我遇到了一个非常奇怪的问题,即双精度矩阵变成字符串矩阵。我将代码缩减为以下问题:
num.samples <- nrow(expr.matrix)
num.genes <- ncol(expr.matrix)
gene.names <- colnames(expr.matrix)
# Define a function which returns a vector in order to...
execute.per.gene <- function(target.gene, ...) {
# Uninteresting code
x <- expr.matrix[,setdiff(1:num.genes, target.gene)]
y <- expr.matrix[,target.gene]
rf <- randomForest(x, y, mtry=10, ntree=100, importance=TRUE)
# Calculate importance measure
im <- importance(rf)[,"IncNodePurity"]
# Divide by number of samples
im / num.samples
}
# ... execute mclapply!
all.output <- mclapply(1:num.genes, execute.per.gene, mc.cores=mc.cores)
# Initialise matrix
weight.matrix <- matrix(0.0, nrow=num.genes, ncol=num.genes)

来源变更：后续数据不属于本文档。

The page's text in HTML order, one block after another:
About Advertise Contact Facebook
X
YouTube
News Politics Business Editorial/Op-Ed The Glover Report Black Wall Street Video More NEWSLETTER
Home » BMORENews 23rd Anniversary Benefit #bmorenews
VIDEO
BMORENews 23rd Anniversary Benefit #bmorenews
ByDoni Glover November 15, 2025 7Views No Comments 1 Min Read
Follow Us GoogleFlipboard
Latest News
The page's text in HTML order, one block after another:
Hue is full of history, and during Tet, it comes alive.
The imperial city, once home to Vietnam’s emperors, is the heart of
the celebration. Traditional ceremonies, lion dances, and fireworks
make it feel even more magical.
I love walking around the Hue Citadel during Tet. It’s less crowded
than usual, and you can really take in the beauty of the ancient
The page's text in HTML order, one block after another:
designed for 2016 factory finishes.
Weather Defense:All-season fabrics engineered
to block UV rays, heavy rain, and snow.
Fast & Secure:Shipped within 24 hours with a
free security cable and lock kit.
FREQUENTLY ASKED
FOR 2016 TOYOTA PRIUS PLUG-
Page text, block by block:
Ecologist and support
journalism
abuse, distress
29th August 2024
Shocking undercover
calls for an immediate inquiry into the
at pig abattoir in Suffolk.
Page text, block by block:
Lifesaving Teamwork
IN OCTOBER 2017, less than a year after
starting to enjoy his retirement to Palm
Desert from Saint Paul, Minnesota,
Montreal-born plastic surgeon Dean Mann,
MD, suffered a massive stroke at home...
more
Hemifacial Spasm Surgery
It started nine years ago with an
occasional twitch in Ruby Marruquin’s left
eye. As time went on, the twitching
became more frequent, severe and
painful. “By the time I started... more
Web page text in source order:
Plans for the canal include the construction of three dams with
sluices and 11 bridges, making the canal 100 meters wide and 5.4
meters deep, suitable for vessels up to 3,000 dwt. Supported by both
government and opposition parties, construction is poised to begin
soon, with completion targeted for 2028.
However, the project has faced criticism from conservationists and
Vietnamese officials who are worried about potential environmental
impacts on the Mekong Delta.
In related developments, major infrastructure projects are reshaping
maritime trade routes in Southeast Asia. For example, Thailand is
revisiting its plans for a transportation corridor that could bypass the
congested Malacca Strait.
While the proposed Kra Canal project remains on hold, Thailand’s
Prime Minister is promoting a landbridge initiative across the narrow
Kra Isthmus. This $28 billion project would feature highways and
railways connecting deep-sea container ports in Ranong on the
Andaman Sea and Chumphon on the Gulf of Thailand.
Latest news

rownames(weight.matrix) <- gene.names
colnames(weight.matrix) <- gene.names
# And now I merge the results from 'all.output' into the weight.matrix
for (target.gene in 1:num.genes) {
# Get result
im <- all.output[[target.gene]]
# Find which rows to change for this column
cand.tf.idx <- match(names(im), gene.names)

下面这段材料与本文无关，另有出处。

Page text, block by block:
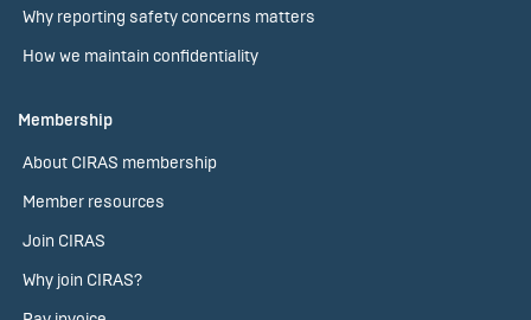
Why reporting safety concerns matters
How we maintain confidentiality
Membership
About CIRAS membership
Member resources
Join CIRAS
Why join CIRAS?
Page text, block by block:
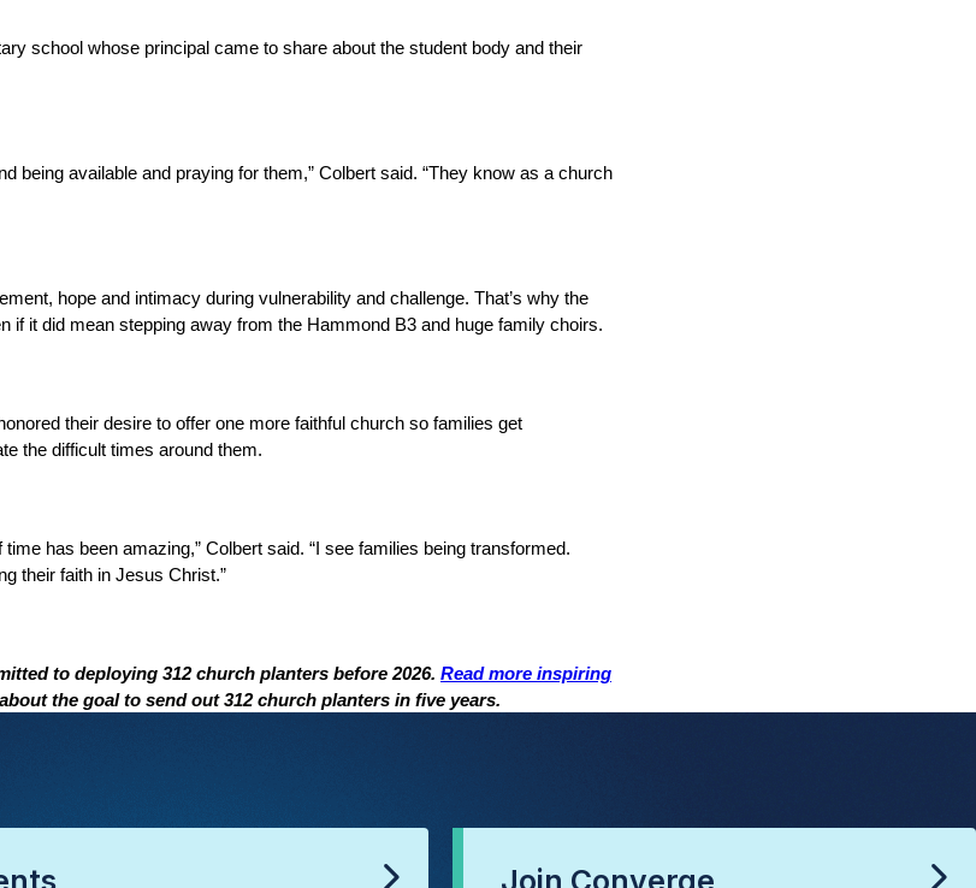
school whose principal came to share about the student body and their
being available and praying for them,” Colbert said. “They know as a church
hope and intimacy during vulnerability and challenge. That’s why the
if it did mean stepping away from the Hammond B3 and huge family choirs.
their desire to offer one more faithful church so families get
the difficult times around them.
has been amazing,” Colbert said. “I see families being transformed.
their faith in Jesus Christ.”
to deploying 312 church planters before 2026. Read more inspiring
the goal to send out 312 church planters in five years.
Join Converge
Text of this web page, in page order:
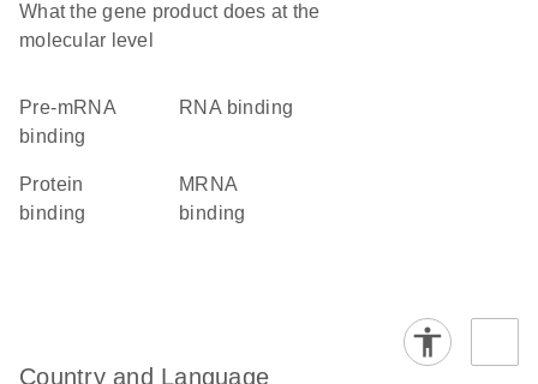
What the gene product does at the
molecular level
pre-mRNA
binding
RNA binding
protein
binding
mRNA
binding
Country and Language

# Merge results into output matrix
weight.matrix[cand.tf.idx, target.gene] <- im
}
# And suddenly, the matrix consists of a bunch of strings!
if (!is.numeric(weight.matrix[[1,1]])) { # dafuq
cat("\nEncountered strings! :/\n")
print(weight.matrix)
# recently added this for debugging purposes:
print(sapply(all.output, class))
browser()
}
输出是:
Encountered strings! :/
G1 G7 G9 G23 G26 G28 G29 G33 G44 G48 G50 G52 G55 G59 G63 G64 G69 G70
G1 "0" "0" "0" "0" "0" "0" "0" "0" "0" "0" "0" "0" "0" "0" "0" "0" "0" "0"
G7 "0" "0" "0" "0" "0" "0" "0" "0" "0" "0" "0" "0" "0" "0" "0" "0" "0" "0"
G9 "0" "0" "0" "0" "0" "0" "0" "0" "0" "0" "0" "0" "0" "0" "0" "0" "0" "0"
G23 "0" "0" "0" "0" "0" "0" "0" "0" "0" "0" "0" "0" "0" "0" "0" "0" "0" "0"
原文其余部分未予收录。